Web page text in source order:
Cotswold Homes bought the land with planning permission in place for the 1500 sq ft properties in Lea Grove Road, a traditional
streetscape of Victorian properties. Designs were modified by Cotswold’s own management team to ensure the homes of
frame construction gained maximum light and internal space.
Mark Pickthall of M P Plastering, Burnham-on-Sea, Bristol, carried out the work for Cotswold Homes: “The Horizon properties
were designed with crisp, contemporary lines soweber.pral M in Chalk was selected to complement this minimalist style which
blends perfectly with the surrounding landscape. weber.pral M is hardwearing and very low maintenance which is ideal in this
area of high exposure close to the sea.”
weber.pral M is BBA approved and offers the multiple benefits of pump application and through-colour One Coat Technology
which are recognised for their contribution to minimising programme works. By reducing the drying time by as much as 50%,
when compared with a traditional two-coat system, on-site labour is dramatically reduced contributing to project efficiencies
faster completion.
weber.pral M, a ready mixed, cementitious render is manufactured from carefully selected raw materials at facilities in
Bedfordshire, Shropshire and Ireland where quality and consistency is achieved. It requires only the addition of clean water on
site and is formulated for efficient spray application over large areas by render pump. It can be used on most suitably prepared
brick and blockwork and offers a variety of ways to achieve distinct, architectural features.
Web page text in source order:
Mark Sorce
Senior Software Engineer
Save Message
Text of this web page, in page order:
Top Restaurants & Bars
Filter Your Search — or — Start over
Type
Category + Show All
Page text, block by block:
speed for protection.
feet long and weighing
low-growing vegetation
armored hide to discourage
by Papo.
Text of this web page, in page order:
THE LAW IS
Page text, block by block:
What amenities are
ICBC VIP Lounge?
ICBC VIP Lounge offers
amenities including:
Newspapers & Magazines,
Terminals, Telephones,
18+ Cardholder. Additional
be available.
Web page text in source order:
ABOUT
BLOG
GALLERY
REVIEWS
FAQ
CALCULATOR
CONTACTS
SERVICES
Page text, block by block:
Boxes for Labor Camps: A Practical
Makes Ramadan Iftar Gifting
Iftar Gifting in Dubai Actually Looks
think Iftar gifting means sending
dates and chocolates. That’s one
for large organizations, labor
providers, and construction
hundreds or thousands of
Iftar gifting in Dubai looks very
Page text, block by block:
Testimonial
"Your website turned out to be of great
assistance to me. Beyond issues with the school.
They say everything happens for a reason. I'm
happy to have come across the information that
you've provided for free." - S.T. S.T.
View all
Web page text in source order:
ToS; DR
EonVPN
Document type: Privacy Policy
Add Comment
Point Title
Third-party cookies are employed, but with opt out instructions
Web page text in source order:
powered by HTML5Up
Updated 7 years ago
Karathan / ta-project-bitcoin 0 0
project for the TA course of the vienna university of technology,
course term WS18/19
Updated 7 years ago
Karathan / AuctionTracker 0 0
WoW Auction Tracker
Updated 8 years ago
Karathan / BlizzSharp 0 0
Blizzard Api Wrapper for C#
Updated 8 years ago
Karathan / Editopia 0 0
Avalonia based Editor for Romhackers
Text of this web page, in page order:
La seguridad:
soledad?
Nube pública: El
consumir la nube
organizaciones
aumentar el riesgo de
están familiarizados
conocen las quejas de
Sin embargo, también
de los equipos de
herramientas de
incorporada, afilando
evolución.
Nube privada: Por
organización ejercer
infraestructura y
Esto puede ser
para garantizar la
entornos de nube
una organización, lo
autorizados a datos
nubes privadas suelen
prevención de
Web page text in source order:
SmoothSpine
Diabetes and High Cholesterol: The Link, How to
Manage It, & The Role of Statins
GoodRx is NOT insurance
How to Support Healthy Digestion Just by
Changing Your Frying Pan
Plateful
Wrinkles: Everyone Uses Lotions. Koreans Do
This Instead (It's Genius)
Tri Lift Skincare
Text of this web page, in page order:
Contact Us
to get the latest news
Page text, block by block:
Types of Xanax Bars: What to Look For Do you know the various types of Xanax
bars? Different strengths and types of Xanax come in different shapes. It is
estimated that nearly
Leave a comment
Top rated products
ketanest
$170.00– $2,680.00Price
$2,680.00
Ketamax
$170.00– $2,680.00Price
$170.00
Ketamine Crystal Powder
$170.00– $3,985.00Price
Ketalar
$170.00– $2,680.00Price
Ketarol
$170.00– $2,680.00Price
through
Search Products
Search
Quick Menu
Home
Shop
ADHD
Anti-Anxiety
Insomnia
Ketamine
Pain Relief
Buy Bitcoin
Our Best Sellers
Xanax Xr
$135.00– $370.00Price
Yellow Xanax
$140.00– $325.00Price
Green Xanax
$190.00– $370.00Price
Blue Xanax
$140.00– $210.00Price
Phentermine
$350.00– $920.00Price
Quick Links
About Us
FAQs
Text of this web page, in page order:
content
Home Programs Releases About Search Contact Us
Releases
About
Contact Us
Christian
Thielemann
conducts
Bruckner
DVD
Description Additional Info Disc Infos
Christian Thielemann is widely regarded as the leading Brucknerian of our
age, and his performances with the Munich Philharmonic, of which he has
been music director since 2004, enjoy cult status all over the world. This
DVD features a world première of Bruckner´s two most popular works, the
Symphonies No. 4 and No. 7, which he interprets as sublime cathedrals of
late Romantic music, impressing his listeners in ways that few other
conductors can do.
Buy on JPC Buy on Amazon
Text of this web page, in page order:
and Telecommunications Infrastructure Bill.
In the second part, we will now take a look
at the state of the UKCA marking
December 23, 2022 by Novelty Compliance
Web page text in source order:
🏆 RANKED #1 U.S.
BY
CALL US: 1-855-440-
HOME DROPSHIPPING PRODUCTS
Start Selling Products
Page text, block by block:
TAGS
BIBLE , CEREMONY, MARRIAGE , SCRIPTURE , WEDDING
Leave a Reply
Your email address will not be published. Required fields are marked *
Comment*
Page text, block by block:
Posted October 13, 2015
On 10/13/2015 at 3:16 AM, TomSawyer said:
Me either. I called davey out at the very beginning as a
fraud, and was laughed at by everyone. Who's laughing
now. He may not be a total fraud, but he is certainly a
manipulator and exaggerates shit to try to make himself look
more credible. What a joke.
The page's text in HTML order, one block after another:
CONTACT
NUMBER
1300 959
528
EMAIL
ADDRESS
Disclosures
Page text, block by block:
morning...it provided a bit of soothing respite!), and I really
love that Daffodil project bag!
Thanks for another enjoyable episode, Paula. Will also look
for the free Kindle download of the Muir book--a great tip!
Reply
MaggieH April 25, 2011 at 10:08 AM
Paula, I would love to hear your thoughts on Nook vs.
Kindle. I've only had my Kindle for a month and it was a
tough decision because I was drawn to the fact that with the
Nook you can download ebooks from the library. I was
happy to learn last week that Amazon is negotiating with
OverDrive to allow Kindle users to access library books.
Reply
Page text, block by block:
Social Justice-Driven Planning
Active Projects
----------
◆ Problem details ◆
Reproduce only the lines from the top of the material through the one bearing "area of high", each exactly as it stands.

◆ Exercise output ◆
Web page text in source order:
Cotswold Homes bought the land with planning permission in place for the 1500 sq ft properties in Lea Grove Road, a traditional
streetscape of Victorian properties. Designs were modified by Cotswold’s own management team to ensure the homes of
frame construction gained maximum light and internal space.
Mark Pickthall of M P Plastering, Burnham-on-Sea, Bristol, carried out the work for Cotswold Homes: “The Horizon properties
were designed with crisp, contemporary lines soweber.pral M in Chalk was selected to complement this minimalist style which
blends perfectly with the surrounding landscape. weber.pral M is hardwearing and very low maintenance which is ideal in this
area of high exposure close to the sea.”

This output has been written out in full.